Share more constant initializers (#15461)
### Share more constant initializers.
`ConstantSharing` transformer originally only handle single value
initializer (scalar or 1D).
This PR tried to share more cases to make common subexpression
elimination transformer to remove more duplicated nodes.

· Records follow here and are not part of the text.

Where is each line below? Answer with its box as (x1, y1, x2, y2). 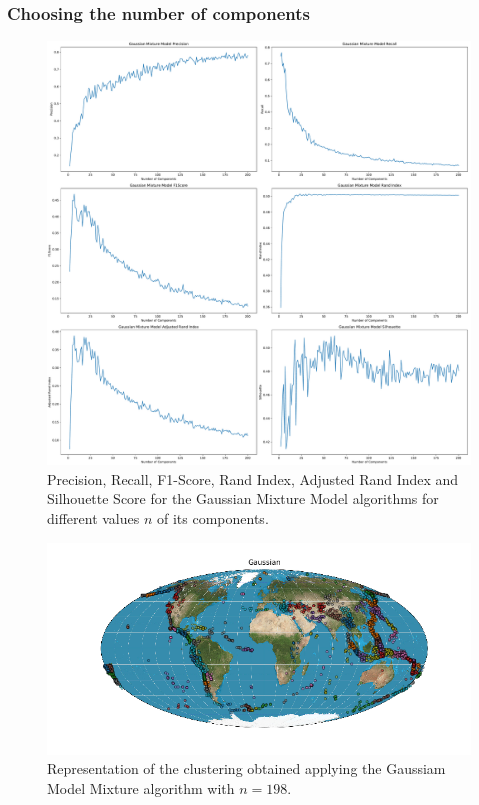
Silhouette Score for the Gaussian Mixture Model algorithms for (47, 488, 439, 509)
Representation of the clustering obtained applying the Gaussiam (47, 758, 446, 779)
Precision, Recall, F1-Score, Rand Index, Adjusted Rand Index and (47, 468, 459, 489)
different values (47, 508, 140, 528)
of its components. (157, 508, 269, 528)
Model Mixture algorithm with (47, 777, 235, 798)

Originally, we used a single
vector<std::variant<float,half,int32,int64>> to store different scalar
values. In this PR, we create a unordered map with its key being
data_type + rank + element count, and its value is a vector of
`InitializerValue`.
For one specific initializer, if it fulfils the condition, then finally
will find the corresponding vector of `InitializerValue` by its
<data_type + rank + element count>, then search from the vector whether
the constant tensor already exist or not. After that, a value id is
returned, which will be combined together with <data_type + rank +
element count> to form the pattern key to decide which tensor to reuse
(legacy code).
### Motivation and Context
One example we see here is:
```mermaid
stateDiagram
[*] --> LayerNorm(b,s,64)
LayerNorm(b,s,64) --> Reshape1
Shape1_Const[b*s,64] --> Reshape1
LayerNorm(b,s,64) --> Reshape2
Shape2_Const[b*s,64] --> Reshape2
Reshape1 --> AttentionSubGraph
Reshape2 --> Add
AttentionSubGraph--> Add
Add --> [*]
```
Ideally CommonSubexpressionElimination can remove one of `Reshape1` and
`Reshape2`, while since `Shape1_Const` and `Shape2_Const` are different
NodeArg*, so it did not remove the duplication.
This is an example: removing the duplication will bring more
opportunities to apply graph transformations.